Medicine-related items should be excluded from a proposed Government crackdown on single-use plastics and should not attract a “plastic tax”, the Company Chemists’ Association (CCA) has said. The statement follows a recent consultation by the HM Treasury on potential options to change the tax system or to introduce charges to reduce the amount of single-use plastic waste.

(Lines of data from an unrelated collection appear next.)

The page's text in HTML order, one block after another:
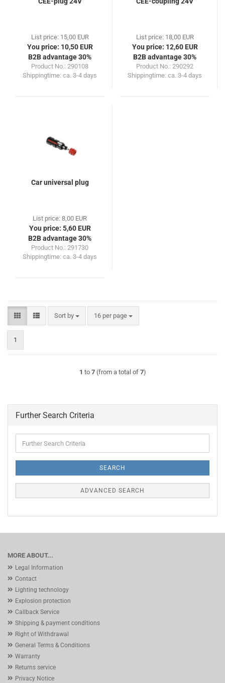
List price: 15,00 EUR
You price: 10,50 EUR
B2B advantage 30%
Product No.: 290108
Shippingtime: ca. 3-4 days
List price: 18,00 EUR
You price: 12,60 EUR
B2B advantage 30%
Product No.: 290292
Shippingtime: ca. 3-4 days
Car universal plug
List price: 8,00 EUR
You price: 5,60 EUR
B2B advantage 30%
Product No.: 291730
Shippingtime: ca. 3-4 days
Sort by
Sort by 16 per page
per page
1
1 to 7(from a total of 7)
Further Search Criteria
Search
SEARCH
ADVANCED SEARCH
MORE ABOUT...
Legal Information
Contact
Lighting technology
Explosion protection
Callback Service
Shipping & payment conditions
Right of Withdrawal
General Terms & Conditions
Warranty
Returns service
Privacy Notice
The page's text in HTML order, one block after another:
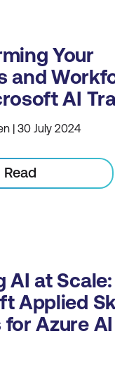
Your
and
AI
| 30 July 2024
Read
AI at
Applied
for Azure AI
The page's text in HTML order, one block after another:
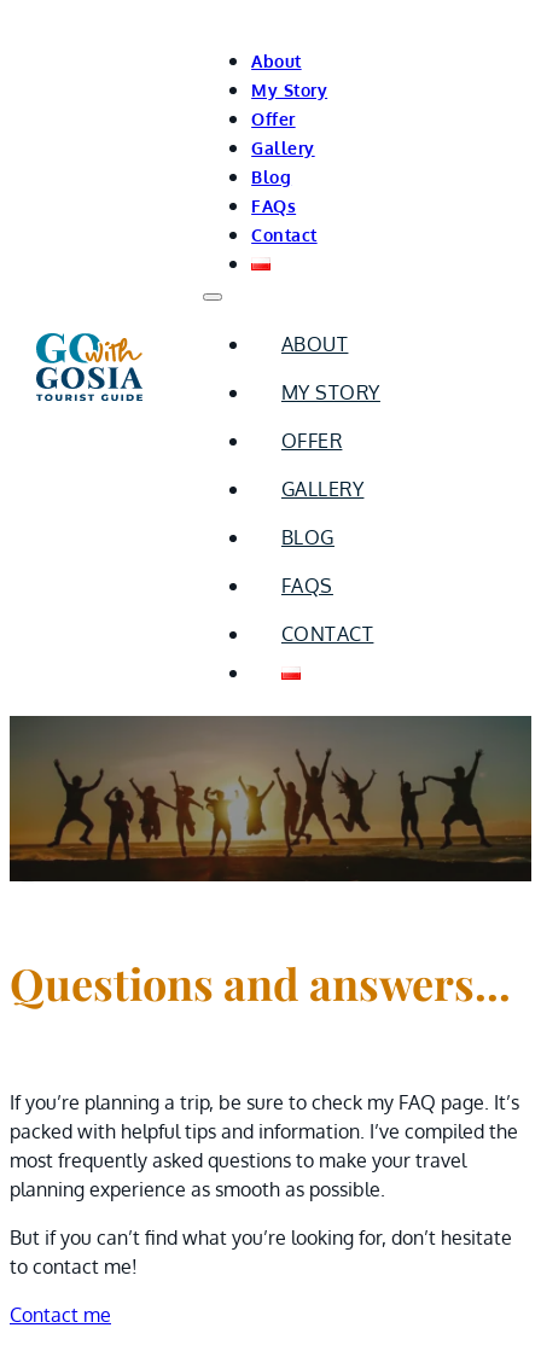
About
My Story
Offer
Gallery
Blog
FAQs
Contact
ABOUT
MY STORY
OFFER
GALLERY
BLOG
FAQS
CONTACT
Frequently asked
questions
Questions and answers...
If you’re planning a trip, be sure to check my FAQ page. It’s
packed with helpful tips and information. I’ve compiled the
most frequently asked questions to make your travel
planning experience as smooth as possible.
But if you can’t find what you’re looking for, don’t hesitate
to contact me!
Contact me
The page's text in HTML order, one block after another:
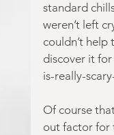
standard
weren’t left
couldn’t
discover it
is-really-
Of course
out factor for
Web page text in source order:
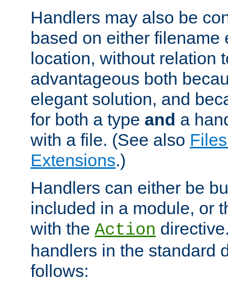
Handlers may also be
based on either filename
location, without relation
advantageous both
elegant solution, and
for both a type and a
with a file. (See also
Extensions.)
Handlers can either be
included in a module, or
with the Action
handlers in the standard
follows:
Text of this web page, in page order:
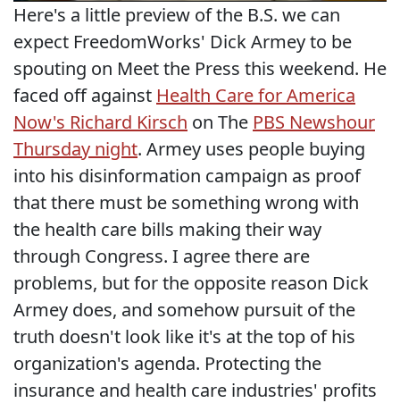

Malcolm Harrison, CCA chief executive commented: “Medicines are not ordinary consumer products, and any efforts to deliver better environmental outcomes must not have unintended consequences for patient care. We sincerely hope that any policy decisions around changing the tax system or introducing charges for single-use plastics consider very carefully the impacts on sectors such as healthcare, including pharmacy.”

Plastic is used for many dosing aids and healthcare products because it does not usually interact with the active ingredients, said the CCA, and may be difficult to substitute safely. Finding viable alternatives, subject to extensive testing and quality control, would be a “longer-term project”, Mr Harrison said.

However, CCA member companies are actively “involved in and committed to” a range of environmental and sustainability initiatives, he added, before suggesting that pharmacy and healthcare generally are not in a position to absorb any further taxation if a scheme was introduced. “Any direct or indirect financial strain on the NHS and pharmacy businesses from new plastic taxes simply cannot be borne at present,” he concluded.